**Action item**
A faithful copy of every record is needed here. Images must not appear in it.

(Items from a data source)
* * *
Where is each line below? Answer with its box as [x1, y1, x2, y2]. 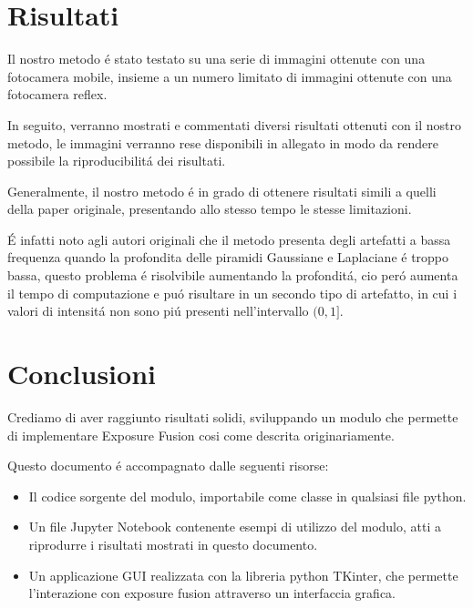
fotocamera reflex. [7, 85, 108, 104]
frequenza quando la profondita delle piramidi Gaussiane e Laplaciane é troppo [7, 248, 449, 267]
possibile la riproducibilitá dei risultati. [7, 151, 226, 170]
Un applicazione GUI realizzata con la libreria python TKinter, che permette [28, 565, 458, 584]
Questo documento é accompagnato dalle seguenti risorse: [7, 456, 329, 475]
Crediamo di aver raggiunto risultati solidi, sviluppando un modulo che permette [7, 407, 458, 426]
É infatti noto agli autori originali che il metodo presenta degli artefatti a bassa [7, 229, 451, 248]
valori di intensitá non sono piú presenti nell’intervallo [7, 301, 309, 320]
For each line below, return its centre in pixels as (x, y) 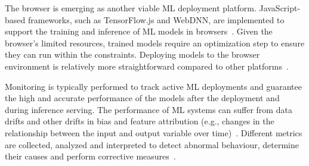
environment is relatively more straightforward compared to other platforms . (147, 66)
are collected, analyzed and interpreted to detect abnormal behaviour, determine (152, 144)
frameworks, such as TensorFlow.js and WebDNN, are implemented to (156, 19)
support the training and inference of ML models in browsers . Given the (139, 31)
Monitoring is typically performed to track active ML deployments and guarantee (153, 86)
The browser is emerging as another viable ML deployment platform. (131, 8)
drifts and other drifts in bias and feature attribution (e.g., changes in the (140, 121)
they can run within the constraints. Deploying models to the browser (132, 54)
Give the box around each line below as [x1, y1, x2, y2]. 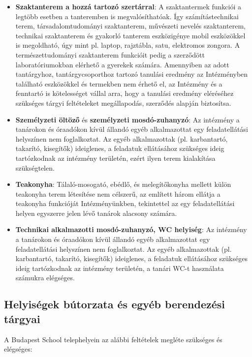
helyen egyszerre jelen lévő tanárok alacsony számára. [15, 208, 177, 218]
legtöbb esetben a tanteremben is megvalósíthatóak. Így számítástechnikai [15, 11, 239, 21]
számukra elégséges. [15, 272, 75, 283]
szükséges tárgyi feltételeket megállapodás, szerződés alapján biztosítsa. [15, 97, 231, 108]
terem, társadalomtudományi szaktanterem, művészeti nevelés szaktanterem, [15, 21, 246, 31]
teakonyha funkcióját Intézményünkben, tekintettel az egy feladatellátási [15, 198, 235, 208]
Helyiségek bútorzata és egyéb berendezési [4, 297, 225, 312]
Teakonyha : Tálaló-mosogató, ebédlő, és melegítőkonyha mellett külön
* * *
**Reply**
Where is each line below? Answer with its box as [x1, y1, x2, y2]. 
fotocamera reflex. [7, 85, 108, 104]
frequenza quando la profondita delle piramidi Gaussiane e Laplaciane é troppo [7, 248, 449, 267]
possibile la riproducibilitá dei risultati. [7, 151, 226, 170]
Un applicazione GUI realizzata con la libreria python TKinter, che permette [28, 565, 458, 584]
Questo documento é accompagnato dalle seguenti risorse: [7, 456, 329, 475]
Crediamo di aver raggiunto risultati solidi, sviluppando un modulo che permette [7, 407, 458, 426]
É infatti noto agli autori originali che il metodo presenta degli artefatti a bassa [7, 229, 451, 248]
valori di intensitá non sono piú presenti nell’intervallo [7, 301, 309, 320]
For each line below, return its centre in pixels as (x, y) 
environment is relatively more straightforward compared to other platforms . (147, 66)
are collected, analyzed and interpreted to detect abnormal behaviour, determine (152, 144)
frameworks, such as TensorFlow.js and WebDNN, are implemented to (156, 19)
support the training and inference of ML models in browsers . Given the (139, 31)
Monitoring is typically performed to track active ML deployments and guarantee (153, 86)
The browser is emerging as another viable ML deployment platform. (131, 8)
drifts and other drifts in bias and feature attribution (e.g., changes in the (140, 121)
they can run within the constraints. Deploying models to the browser (132, 54)
Give the box around each line below as [x1, y1, x2, y2]. 
helyen egyszerre jelen lévő tanárok alacsony számára. [15, 208, 177, 218]
legtöbb esetben a tanteremben is megvalósíthatóak. Így számítástechnikai [15, 11, 239, 21]
számukra elégséges. [15, 272, 75, 283]
szükséges tárgyi feltételeket megállapodás, szerződés alapján biztosítsa. [15, 97, 231, 108]
terem, társadalomtudományi szaktanterem, művészeti nevelés szaktanterem, [15, 21, 246, 31]
teakonyha funkcióját Intézményünkben, tekintettel az egy feladatellátási [15, 198, 235, 208]
Helyiségek bútorzata és egyéb berendezési [4, 297, 225, 312]
Teakonyha : Tálaló-mosogató, ebédlő, és melegítőkonyha mellett külön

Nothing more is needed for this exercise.